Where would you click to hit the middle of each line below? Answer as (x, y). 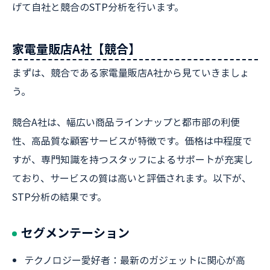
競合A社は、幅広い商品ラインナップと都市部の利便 (126, 122)
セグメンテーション (75, 232)
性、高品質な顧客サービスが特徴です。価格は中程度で (132, 140)
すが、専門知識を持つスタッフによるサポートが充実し (133, 159)
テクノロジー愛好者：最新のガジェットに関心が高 (135, 260)
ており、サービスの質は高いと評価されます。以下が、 (132, 178)
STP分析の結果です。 (59, 196)
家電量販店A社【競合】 (76, 49)
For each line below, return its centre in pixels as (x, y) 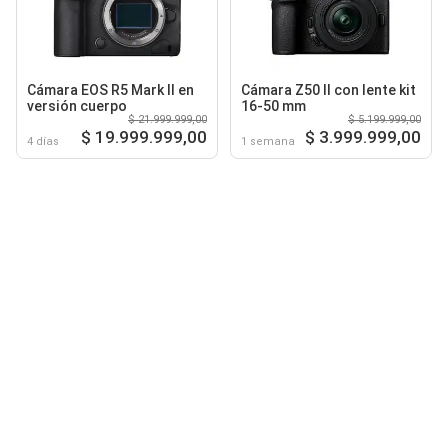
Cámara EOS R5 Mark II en (110, 89)
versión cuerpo (77, 105)
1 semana (268, 141)
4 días (43, 141)
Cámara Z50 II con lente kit (328, 89)
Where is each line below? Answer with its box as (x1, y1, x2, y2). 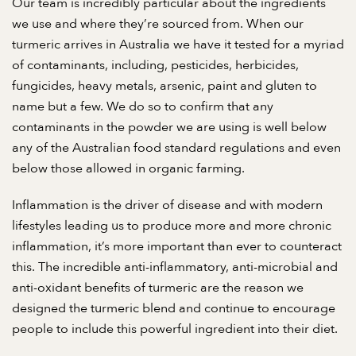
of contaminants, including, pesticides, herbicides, (12, 56, 299, 74)
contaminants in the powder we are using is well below (12, 118, 327, 136)
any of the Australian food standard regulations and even (12, 139, 341, 157)
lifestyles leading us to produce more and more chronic (12, 217, 331, 234)
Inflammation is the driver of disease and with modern (12, 196, 323, 214)
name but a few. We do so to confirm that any (12, 98, 273, 115)
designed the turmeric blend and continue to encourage (12, 300, 335, 317)
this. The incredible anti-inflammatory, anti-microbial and (12, 258, 338, 276)
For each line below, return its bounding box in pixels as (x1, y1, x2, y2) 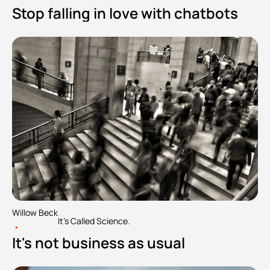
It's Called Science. (58, 215, 130, 227)
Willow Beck (12, 207, 58, 219)
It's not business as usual (12, 233, 185, 253)
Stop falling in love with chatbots (12, 3, 238, 24)
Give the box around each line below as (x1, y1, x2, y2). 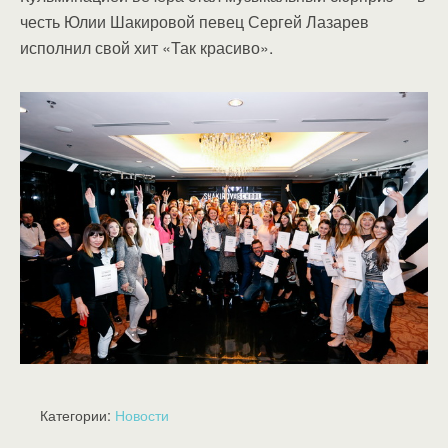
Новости (115, 403, 169, 425)
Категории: (40, 403, 115, 425)
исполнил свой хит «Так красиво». (20, 35, 273, 59)
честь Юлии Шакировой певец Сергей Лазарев (20, 9, 369, 33)
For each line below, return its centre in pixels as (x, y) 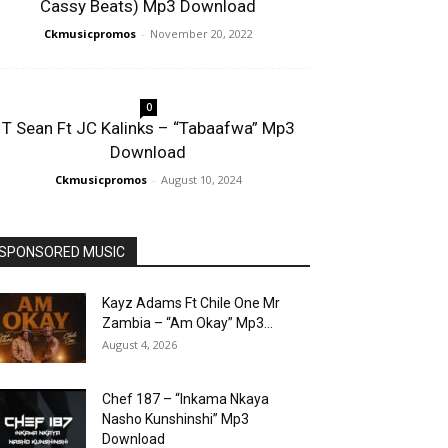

▶ **Task item**
Transcribe each line of the material above verbatim, but do not include the images.

▶ **The answer**
Where would you click to hit the middle of each line below? Answer as (x, y). 
競合A社は、幅広い商品ラインナップと都市部の利便 (126, 122)
セグメンテーション (75, 232)
性、高品質な顧客サービスが特徴です。価格は中程度で (132, 140)
すが、専門知識を持つスタッフによるサポートが充実し (133, 159)
テクノロジー愛好者：最新のガジェットに関心が高 (135, 260)
ており、サービスの質は高いと評価されます。以下が、 (132, 178)
STP分析の結果です。 (59, 196)
家電量販店A社【競合】 (76, 49)
For each line below, return its centre in pixels as (x, y) 
Cámara EOS R5 Mark II en (110, 89)
versión cuerpo (77, 105)
1 semana (268, 141)
4 días (43, 141)
Cámara Z50 II con lente kit (328, 89)
Where is each line below? Answer with its box as (x1, y1, x2, y2). 
of contaminants, including, pesticides, herbicides, (12, 56, 299, 74)
contaminants in the powder we are using is well below (12, 118, 327, 136)
any of the Australian food standard regulations and even (12, 139, 341, 157)
lifestyles leading us to produce more and more chronic (12, 217, 331, 234)
Inflammation is the driver of disease and with modern (12, 196, 323, 214)
name but a few. We do so to confirm that any (12, 98, 273, 115)
designed the turmeric blend and continue to encourage (12, 300, 335, 317)
this. The incredible anti-inflammatory, anti-microbial and (12, 258, 338, 276)
For each line below, return its bounding box in pixels as (x1, y1, x2, y2) 
It's Called Science. (58, 215, 130, 227)
Willow Beck (12, 207, 58, 219)
It's not business as usual (12, 233, 185, 253)
Stop falling in love with chatbots (12, 3, 238, 24)
Give the box around each line below as (x1, y1, x2, y2). 
Новости (115, 403, 169, 425)
Категории: (40, 403, 115, 425)
исполнил свой хит «Так красиво». (20, 35, 273, 59)
честь Юлии Шакировой певец Сергей Лазарев (20, 9, 369, 33)
For each line below, return its centre in pixels as (x, y) 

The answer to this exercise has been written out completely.